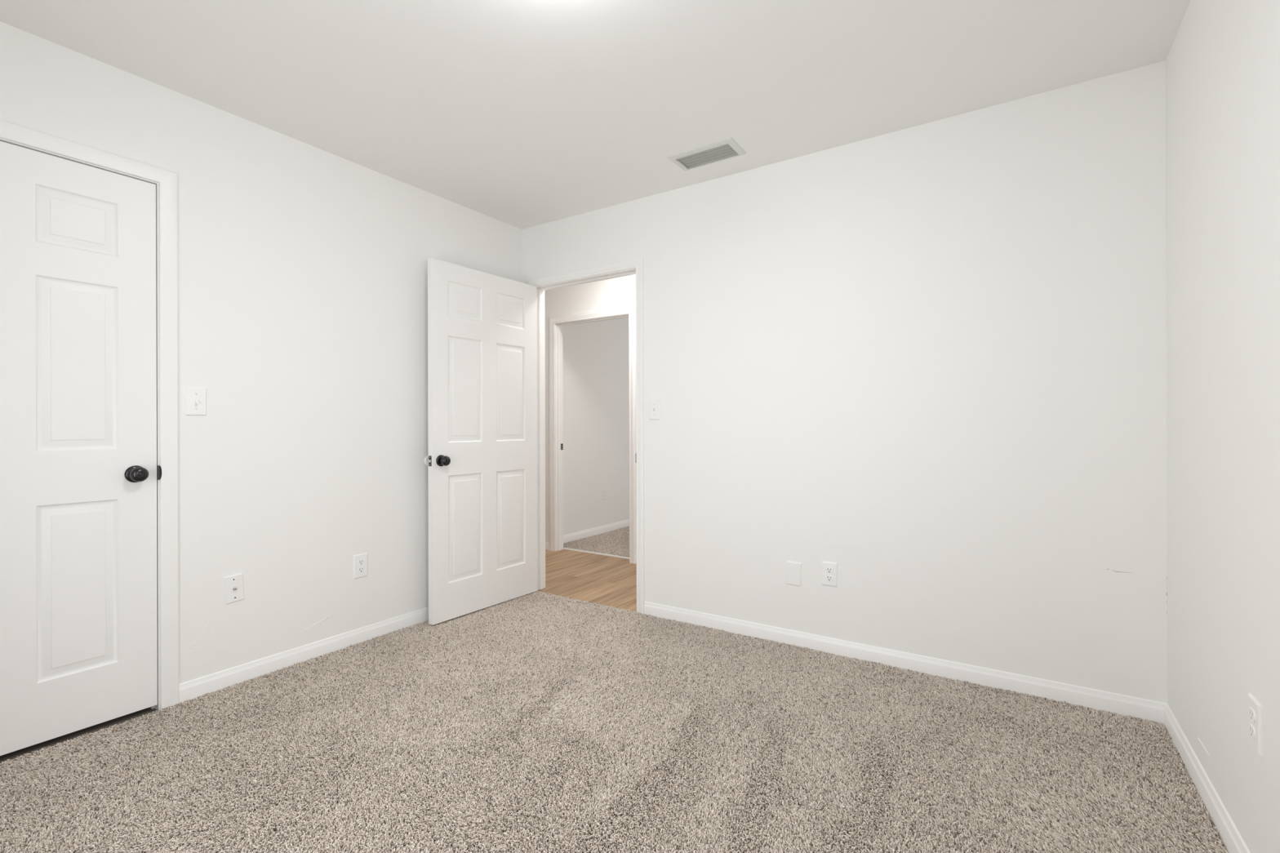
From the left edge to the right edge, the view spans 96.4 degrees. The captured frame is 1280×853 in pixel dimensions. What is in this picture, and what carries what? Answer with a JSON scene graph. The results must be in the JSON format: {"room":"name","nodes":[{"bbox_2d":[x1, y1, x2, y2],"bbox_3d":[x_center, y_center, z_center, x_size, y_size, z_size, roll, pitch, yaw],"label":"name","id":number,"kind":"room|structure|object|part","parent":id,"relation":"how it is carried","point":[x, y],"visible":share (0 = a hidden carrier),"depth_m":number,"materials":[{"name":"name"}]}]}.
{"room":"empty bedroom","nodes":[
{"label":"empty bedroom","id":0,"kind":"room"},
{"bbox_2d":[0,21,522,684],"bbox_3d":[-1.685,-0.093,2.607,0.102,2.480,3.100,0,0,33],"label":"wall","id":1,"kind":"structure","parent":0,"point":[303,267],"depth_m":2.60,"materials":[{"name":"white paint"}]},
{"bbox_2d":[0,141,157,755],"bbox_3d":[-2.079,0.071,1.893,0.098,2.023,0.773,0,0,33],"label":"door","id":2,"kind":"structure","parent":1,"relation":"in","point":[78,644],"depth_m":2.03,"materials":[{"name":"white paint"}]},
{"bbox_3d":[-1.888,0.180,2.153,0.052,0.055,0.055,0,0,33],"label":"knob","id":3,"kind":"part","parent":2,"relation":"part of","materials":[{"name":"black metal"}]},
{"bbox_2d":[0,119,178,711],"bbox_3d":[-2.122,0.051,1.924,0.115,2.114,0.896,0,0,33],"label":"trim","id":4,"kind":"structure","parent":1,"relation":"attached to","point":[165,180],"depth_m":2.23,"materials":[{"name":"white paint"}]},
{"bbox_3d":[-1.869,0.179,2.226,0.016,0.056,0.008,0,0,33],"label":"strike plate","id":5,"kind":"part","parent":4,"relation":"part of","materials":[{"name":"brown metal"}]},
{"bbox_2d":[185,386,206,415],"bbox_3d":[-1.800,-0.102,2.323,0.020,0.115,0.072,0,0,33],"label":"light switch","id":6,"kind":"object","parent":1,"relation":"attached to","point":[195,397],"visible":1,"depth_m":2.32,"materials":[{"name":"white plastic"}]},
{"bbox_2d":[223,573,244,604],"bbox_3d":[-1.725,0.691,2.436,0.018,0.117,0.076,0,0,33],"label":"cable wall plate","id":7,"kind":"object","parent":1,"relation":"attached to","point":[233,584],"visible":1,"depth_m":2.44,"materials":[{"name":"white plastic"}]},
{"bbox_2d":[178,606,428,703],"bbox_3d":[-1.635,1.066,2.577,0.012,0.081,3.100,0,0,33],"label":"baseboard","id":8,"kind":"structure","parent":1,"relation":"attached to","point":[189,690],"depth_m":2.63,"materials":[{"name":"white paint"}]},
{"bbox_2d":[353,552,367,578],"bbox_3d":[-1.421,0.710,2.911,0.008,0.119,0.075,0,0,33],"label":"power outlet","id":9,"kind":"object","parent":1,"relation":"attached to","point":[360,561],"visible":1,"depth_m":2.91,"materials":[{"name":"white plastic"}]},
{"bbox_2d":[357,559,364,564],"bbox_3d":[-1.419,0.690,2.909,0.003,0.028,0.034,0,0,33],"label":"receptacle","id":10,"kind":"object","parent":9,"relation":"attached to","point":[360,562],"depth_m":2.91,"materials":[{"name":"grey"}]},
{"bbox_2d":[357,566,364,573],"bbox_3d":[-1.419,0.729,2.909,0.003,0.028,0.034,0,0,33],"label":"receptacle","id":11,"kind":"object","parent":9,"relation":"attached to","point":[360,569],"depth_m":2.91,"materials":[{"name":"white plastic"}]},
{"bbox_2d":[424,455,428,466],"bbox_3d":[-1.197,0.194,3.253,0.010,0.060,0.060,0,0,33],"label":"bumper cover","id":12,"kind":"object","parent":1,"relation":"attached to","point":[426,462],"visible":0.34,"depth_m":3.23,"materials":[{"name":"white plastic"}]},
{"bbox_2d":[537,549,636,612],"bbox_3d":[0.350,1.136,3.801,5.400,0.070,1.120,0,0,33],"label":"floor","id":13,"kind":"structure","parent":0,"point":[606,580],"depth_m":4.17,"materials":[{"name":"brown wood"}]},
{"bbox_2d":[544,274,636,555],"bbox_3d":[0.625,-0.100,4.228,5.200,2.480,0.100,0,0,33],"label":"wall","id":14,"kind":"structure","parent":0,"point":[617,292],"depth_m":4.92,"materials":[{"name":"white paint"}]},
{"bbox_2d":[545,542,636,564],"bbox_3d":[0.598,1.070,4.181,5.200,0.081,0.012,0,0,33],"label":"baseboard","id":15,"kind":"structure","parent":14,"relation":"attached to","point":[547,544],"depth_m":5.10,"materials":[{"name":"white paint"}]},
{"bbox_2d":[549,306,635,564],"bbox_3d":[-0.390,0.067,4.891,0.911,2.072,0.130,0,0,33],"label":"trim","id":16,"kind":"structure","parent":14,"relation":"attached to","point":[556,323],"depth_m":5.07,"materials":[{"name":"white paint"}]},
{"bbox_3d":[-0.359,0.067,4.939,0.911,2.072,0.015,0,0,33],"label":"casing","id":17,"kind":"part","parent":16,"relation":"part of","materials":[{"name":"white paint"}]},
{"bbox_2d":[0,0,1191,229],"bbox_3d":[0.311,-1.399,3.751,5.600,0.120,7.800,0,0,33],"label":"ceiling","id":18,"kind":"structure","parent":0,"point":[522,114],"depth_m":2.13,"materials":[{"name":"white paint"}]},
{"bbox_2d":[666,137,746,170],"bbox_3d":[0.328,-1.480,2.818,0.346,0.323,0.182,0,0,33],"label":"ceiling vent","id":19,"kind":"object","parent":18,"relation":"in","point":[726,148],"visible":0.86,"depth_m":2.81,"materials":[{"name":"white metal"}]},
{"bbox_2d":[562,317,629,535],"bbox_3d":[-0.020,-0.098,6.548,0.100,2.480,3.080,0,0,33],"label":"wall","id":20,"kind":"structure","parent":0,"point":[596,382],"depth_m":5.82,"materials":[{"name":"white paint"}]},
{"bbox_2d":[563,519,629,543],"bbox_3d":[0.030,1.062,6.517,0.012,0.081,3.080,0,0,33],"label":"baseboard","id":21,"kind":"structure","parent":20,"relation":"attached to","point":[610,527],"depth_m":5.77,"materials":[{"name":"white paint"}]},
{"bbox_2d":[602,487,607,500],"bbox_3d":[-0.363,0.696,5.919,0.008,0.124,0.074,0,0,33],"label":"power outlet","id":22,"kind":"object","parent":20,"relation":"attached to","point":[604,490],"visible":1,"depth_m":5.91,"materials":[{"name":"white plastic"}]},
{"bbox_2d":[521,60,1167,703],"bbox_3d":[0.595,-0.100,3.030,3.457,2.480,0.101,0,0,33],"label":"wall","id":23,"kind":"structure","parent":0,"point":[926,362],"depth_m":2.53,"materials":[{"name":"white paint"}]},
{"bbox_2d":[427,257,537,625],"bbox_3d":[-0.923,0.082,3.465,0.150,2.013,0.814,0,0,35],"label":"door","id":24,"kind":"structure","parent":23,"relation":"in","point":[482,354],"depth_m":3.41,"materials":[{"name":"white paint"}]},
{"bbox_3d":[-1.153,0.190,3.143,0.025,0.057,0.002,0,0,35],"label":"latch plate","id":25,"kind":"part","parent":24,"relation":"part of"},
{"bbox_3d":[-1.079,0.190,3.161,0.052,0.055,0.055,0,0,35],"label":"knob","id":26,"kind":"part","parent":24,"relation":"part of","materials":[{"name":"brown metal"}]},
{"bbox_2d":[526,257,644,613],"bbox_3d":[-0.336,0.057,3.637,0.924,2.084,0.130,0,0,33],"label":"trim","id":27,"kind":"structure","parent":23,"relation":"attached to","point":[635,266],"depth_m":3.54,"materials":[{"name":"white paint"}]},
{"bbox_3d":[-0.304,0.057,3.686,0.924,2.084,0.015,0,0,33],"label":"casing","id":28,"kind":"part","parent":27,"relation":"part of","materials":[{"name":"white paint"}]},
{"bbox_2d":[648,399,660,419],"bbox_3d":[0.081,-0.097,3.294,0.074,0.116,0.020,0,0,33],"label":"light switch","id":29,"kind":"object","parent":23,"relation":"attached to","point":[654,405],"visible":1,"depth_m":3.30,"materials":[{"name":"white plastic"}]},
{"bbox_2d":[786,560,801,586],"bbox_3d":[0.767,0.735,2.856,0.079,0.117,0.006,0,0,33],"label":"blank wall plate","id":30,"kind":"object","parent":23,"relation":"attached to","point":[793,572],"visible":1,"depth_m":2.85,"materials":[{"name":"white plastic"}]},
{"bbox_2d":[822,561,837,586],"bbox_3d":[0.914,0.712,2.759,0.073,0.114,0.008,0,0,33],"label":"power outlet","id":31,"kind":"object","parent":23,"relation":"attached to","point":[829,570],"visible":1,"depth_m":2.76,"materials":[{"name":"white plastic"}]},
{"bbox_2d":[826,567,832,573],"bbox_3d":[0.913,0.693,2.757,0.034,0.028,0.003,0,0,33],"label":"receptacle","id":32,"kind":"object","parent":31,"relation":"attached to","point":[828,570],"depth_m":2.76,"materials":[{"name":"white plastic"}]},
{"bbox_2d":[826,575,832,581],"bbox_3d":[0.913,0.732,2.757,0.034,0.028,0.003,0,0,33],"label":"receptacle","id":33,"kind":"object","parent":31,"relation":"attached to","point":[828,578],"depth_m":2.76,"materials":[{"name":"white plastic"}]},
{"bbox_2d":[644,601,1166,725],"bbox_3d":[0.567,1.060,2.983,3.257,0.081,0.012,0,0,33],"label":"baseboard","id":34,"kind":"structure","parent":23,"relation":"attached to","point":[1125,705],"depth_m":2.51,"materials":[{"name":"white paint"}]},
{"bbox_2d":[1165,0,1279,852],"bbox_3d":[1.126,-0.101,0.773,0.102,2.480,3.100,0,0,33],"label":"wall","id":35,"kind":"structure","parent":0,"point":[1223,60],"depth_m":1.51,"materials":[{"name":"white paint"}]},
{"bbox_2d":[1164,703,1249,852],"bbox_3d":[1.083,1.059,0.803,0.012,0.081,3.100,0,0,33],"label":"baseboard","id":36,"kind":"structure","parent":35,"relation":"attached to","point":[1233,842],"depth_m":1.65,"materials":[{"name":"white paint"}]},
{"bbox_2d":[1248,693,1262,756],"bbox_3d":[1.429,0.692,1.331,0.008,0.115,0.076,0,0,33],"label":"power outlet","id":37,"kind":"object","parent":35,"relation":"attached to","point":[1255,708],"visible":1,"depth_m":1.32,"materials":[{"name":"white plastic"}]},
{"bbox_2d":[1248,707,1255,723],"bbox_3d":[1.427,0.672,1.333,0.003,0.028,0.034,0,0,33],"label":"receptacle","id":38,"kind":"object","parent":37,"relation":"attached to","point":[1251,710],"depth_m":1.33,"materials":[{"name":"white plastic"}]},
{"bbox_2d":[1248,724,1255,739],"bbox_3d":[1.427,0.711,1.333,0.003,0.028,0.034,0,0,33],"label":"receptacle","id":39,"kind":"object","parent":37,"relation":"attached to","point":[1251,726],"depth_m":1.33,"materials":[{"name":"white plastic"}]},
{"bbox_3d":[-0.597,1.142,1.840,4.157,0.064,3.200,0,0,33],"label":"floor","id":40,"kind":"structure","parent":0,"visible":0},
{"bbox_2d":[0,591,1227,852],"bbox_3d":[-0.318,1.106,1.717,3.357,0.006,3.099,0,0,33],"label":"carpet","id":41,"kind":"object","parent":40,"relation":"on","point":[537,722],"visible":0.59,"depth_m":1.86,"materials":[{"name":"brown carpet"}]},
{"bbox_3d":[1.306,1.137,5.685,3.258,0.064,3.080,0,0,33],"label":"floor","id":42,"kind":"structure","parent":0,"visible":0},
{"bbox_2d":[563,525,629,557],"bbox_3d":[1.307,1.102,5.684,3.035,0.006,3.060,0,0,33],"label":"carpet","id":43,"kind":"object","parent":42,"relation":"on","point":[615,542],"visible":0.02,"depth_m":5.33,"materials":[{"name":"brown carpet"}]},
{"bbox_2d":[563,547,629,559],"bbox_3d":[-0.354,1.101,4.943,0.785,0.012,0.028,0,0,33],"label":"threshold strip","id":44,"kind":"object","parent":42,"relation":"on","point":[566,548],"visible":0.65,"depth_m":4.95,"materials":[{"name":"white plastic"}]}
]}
= = = = = = =
● Problem description
The result should be every line that contains "room", copied from the entries.

● Your response
From the left edge to the right edge, the view spans 96.4 degrees. The captured frame is 1280×853 in pixel dimensions. What is in this picture, and what carries what? Answer with a JSON scene graph. The results must be in the JSON format: {"room":"name","nodes":[{"bbox_2d":[x1, y1, x2, y2],"bbox_3d":[x_center, y_center, z_center, x_size, y_size, z_size, roll, pitch, yaw],"label":"name","id":number,"kind":"room|structure|object|part","parent":id,"relation":"how it is carried","point":[x, y],"visible":share (0 = a hidden carrier),"depth_m":number,"materials":[{"name":"name"}]}]}.
{"room":"empty bedroom","nodes":[
{"label":"empty bedroom","id":0,"kind":"room"},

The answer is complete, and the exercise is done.